Filmmaker Magazine (Summer 2002)
By Mary Glucksmann

Max’s Kansas City – the joint where Andy Warhol and Mick Jagger preened, starving artists and tomorrow’s stars ran tabs and the Velvet Underground played a regular gig upstairs – is back in the form of a new documentary guided by Yvonne Sewall-Ruskin, ex-wife of late proprietor Mickey Ruskin. Predating Studio 54, the Mudd Club and Danceteria, Max’s ruled New York nightlife and shaped pop culture in a decade-long run from 1965 to 1974. Be Here Now! (working title) puts Max’s story in the context of the era’s social foment.

"Max’s was Mickey’s living room and every night he threw a party," Sewall-Ruskin says. "There’s a lot of history – everyone, from Warhol to Abbie Hoffman to the Duke and Duchess of Windsor, came. It was like a private club before there was such a thing, and as a result it was a petri dish for amazing ideas. [Lou Reed’s] "Walk on the Wild Side" is basically about the back room at Max’s. Mickey catered to people who hadn’t been catered to before; he kicked out people who’d have carte blanche at most places and invited, say, some cross-dressing young junkie who would become central to the scene."

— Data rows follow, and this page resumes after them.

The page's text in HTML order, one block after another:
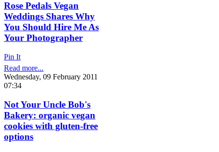
Rose Pedals Vegan
Weddings Shares Why
You Should Hire Me As
Your Photographer
Pin It
Read more...
Wednesday, 09 February 2011
07:34
Not Your Uncle Bob's
Bakery: organic vegan
cookies with gluten-free
options

To capture her filmic vision, Sewall-Ruskin enlisted the help of director Sam Erickson who has directed feature docs on the Dave Matthews Band and Jon Bon Jovi, his ESP Pictures partners, cinematographer Jojo Pennebaker, son of legendary filmmaker D.A. Pennebaker, and producer Jesse Sheppard. With some 20 hours of interviews already in the can and big guns like Lou Reed, Larry Rivers and Bebe Buell yet to shoot, the filmmakers are sending out an appeal for archival footage and assembling a trailer to raise further financing. Erickson says music licensing costs will determine the final budget. Contact: Yvonne Sewall-Ruskin yvonne@maxskansascity.com

View the original story here . . .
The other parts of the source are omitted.